En primer lugar, creo que debemos asegurarnos de que esa relación es de amistad y no de amigoteo o camaradería nocturna (vamos a llamarlo así para ser positivos y generosos). Asegurémonos de que compartimos con el amigo/cliente suficiente como para que sepa que vivimos de las ventas que hacemos, no sea que se olvide o tenga la tentación de aprovecharse de nuestra amistad y de nuestra falta de intentos de vender. Asegurémonos de que al convertirnos en amigos no dejamos de ser vendedores. Si somos profesionales, lo somos en todo momento. Un médico no se olvida de lo que sabe cuando está con sus amigos. Si ve una necesidad o carencia de salud de uno de ellos no se queda callado. Se lo dice. Lo mismo nosotros. Mientras hacemos de amigo no dejemos de hacer de vendedor.

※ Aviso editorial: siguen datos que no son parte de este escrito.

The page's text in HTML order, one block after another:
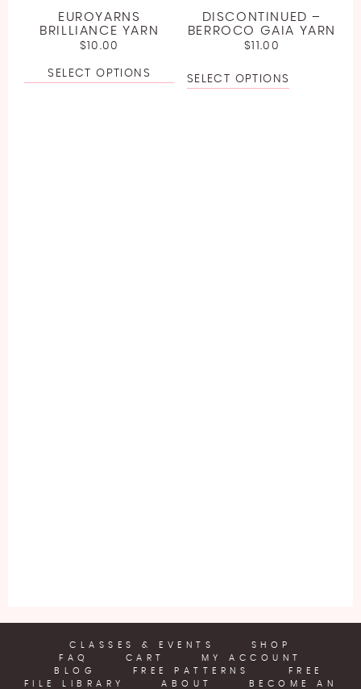
EUROYARNS
BRILLIANCE YARN
$10.00
SELECT OPTIONS
DISCONTINUED –
BERROCO GAIA YARN
$11.00
SELECT OPTIONS
CLASSES & EVENTS
SHOP
FAQ
CART
MY ACCOUNT
BLOG
FREE PATTERNS
FREE
FILE LIBRARY
ABOUT BECOME AN
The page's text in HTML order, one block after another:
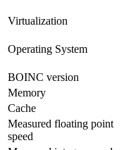
Virtualization
Operating System
BOINC version
Memory
Cache
Measured floating point
speed
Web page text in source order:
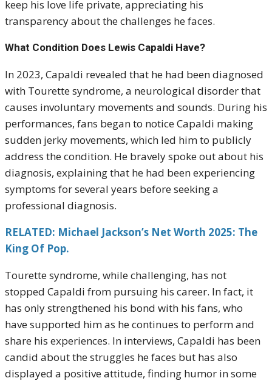
keep his love life private, appreciating his
transparency about the challenges he faces.
What Condition Does Lewis Capaldi Have?
In 2023, Capaldi revealed that he had been diagnosed
with Tourette syndrome, a neurological disorder that
causes involuntary movements and sounds. During his
performances, fans began to notice Capaldi making
sudden jerky movements, which led him to publicly
address the condition. He bravely spoke out about his
diagnosis, explaining that he had been experiencing
symptoms for several years before seeking a
professional diagnosis.
RELATED: Michael Jackson’s Net Worth 2025: The
King Of Pop.
Tourette syndrome, while challenging, has not
stopped Capaldi from pursuing his career. In fact, it
has only strengthened his bond with his fans, who
have supported him as he continues to perform and
share his experiences. In interviews, Capaldi has been
candid about the struggles he faces but has also
displayed a positive attitude, finding humor in some
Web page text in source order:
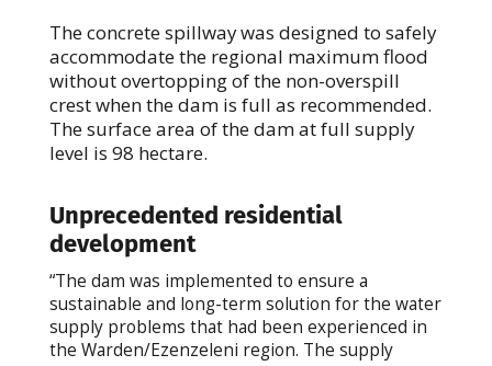
The concrete spillway was designed to safely
accommodate the regional maximum flood
without overtopping of the non-overspill
crest when the dam is full as recommended.
The surface area of the dam at full supply
level is 98 hectare.
Unprecedented residential
development
“The dam was implemented to ensure a
sustainable and long-term solution for the water
supply problems that had been experienced in
the Warden/Ezenzeleni region. The supply
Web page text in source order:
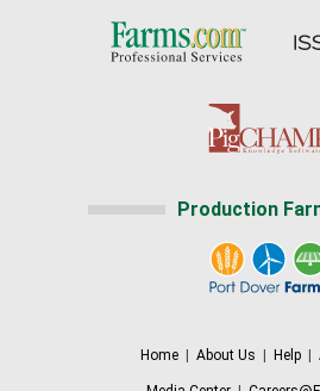
Production
Home About Us Help
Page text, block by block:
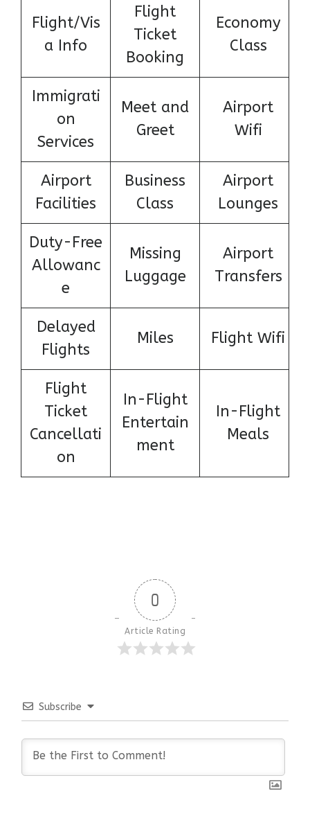
Flight/Vis
a Info
Flight
Ticket
Booking
Economy
Class
Immigrati
on
Services
Meet and
Greet
Airport
Wifi
Airport
Facilities
Business
Class
Airport
Lounges
Duty-Free
Allowanc
e
Missing
Luggage
Airport
Transfers
Delayed
Flights
Miles Flight Wifi
Flight
Ticket
Cancellati
on
In-Flight
Entertain
ment
In-Flight
Meals
0
Article Rating
Subscribe
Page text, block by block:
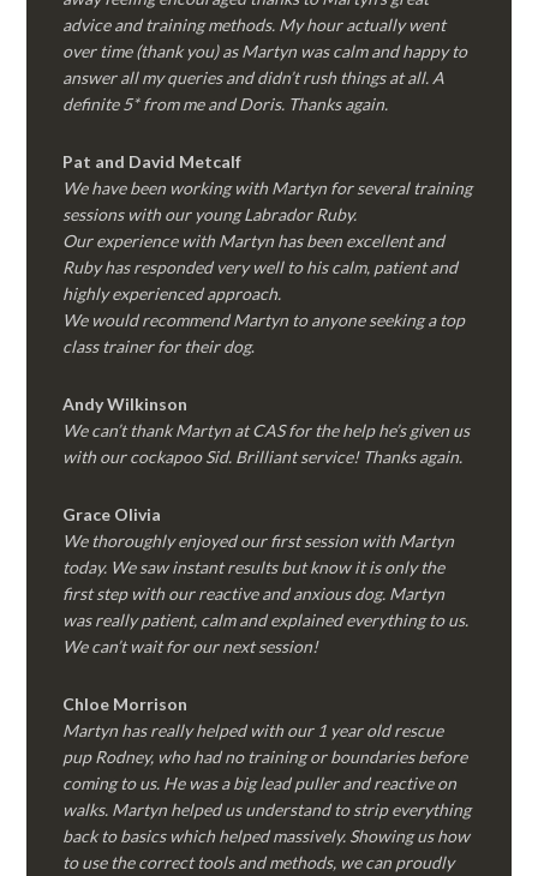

Creo que a eso debemos añadir un valor personal, una calidad personal que, de nuevo, nos será útil en la vida y en la venta. Preocuparse y ocuparse de los demás, reciclar, ser generoso, ser amable, ser honesto, estar dispuesto y atento a ayudar, recordar los momentos especiales en la vida de alguien y hacérselo saber, escuchar cuando lo necesita, todo aquello que hace que queramos estar con alguien y nos fiemos. Todo eso nos hace mejores personas y mejores vendedores.

Hombre, eso, y seguramente un poquito de pasión que haga más intensa la experiencia. Si eres buena persona, buen vendedor y apasionado, seguro que vas a disfrutar y triunfar.